I don't know what's going to happen at the Bali Ministerial this week. I'm not very good at predicting these things. But whatever happens, I probably won't be all that excited one way or the other. That's because the issues they are talking about are, in my view, relatively unimportant. The major topics at Bali have little to do with putting constraints on economic nationalism and protectionism, which, to me, is the core of the world trading system.
That's not to say Bali is irrelevant. Trade facilitation is a good idea. But it just seems like common sense, rather than a major reform.
And a big part of the Bali agriculture talks is about making room for more subsidies. But aren't trade talks supposed to reduce subsidies?
I would be a lot more enthusiastic about all of this if there were some big trade liberalization proposals on the table. But there aren't, and unless some of the major trading countries decide to make these proposals, there won't be any time soon.
So what I would like to see? Here are two examples.
First, the Economist recently noted that: "A post-Bali agenda would almost certainly include a binding schedule for elimination of rich-country farm subsidies". That would be a great agenda, one that would get me excited. But why is that a "post-Bali" agenda? Why not put that on the agenda now? Along the same lines, my friend Simon Lacey says something similar:
Ultimately, the WTO will have to again turn to hosting real negotiations on the tough political economy trade-offs required to dismantle the entrenched agricultural welfare states that have been allowed to establish themselves in places like the EU, the US, Japan and Korea over many decades. But for now we are talking about lighter issues under the heading of trade facilitation.

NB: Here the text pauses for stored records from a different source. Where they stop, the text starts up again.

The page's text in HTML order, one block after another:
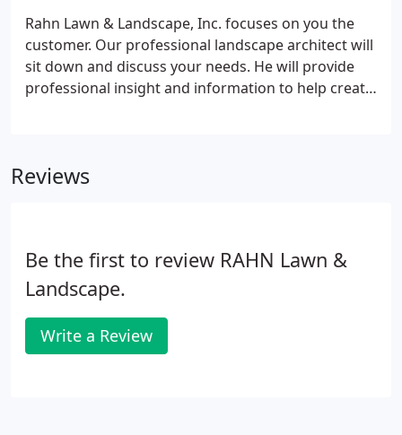
Rahn Lawn & Landscape, Inc. focuses on you the
customer. Our professional landscape architect will
sit down and discuss your needs. He will provide
professional insight and information to help create
fences, strategically placed boulders, accent
Reviews
Be the first to review RAHN Lawn &
Landscape.
Write a Review
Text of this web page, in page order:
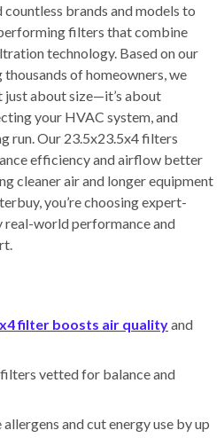
countless brands and models to
filters that combine
technology. Based on our
of homeowners, we
just about size—it’s about
your HVAC system, and
run. Our 23.5x23.5x4 filters
efficiency and airflow better
cleaner air and longer equipment
you’re choosing expert-
world performance and
filter boosts air qualityand
vetted for balance and
and cut energy use by up

Exactly. And it's worth noting in this regard that while many people tout the TPP, TTIP and other regional talks as the way forward, my understanding is that these negotiations don't deal with agriculture subsidies either (and that may actually be a big part of why the U.S. and EU are pursuing the regional approach, so they don't have to talk about these subsidies).
Second, how about dealing with anti-dumping? Here's a suggestion from Sweden's National Board of Trade:
The replacement of anti-dumping measures with competition rules in regional trade agreements, if successful, may ultimately be regarded as a stepping stone and an example to follow at the multilateral level. ‘Unfair competition’ should be addressed by efficient competition rules rather than by the use of anti-dumping measures.
Obviously, replacing anti-dumping measures would be a radical -- albeit sensible -- proposal. But isn't there room for a little bit of reform here? There are so many things about anti-dumping that are problematic. Can't we agree on doing something? As with agriculture subsidies, the TPP and TTIP ignore these issues as well.
The news focus around Bali seems to be whether the WTO can achieve a "deal." But the content of any deal is more important than whether there is a deal. Unless we put the big issues on the table, the whole enterprise doesn't inspire me all that much. Whether these and other big issues are addressed depends on whether the economic powers of the world decide to take trade liberalization seriously. I haven't seen many indications in recent years that they do, but I wish they would. Politically, it would be challenging; but in terms of economics, it would really help.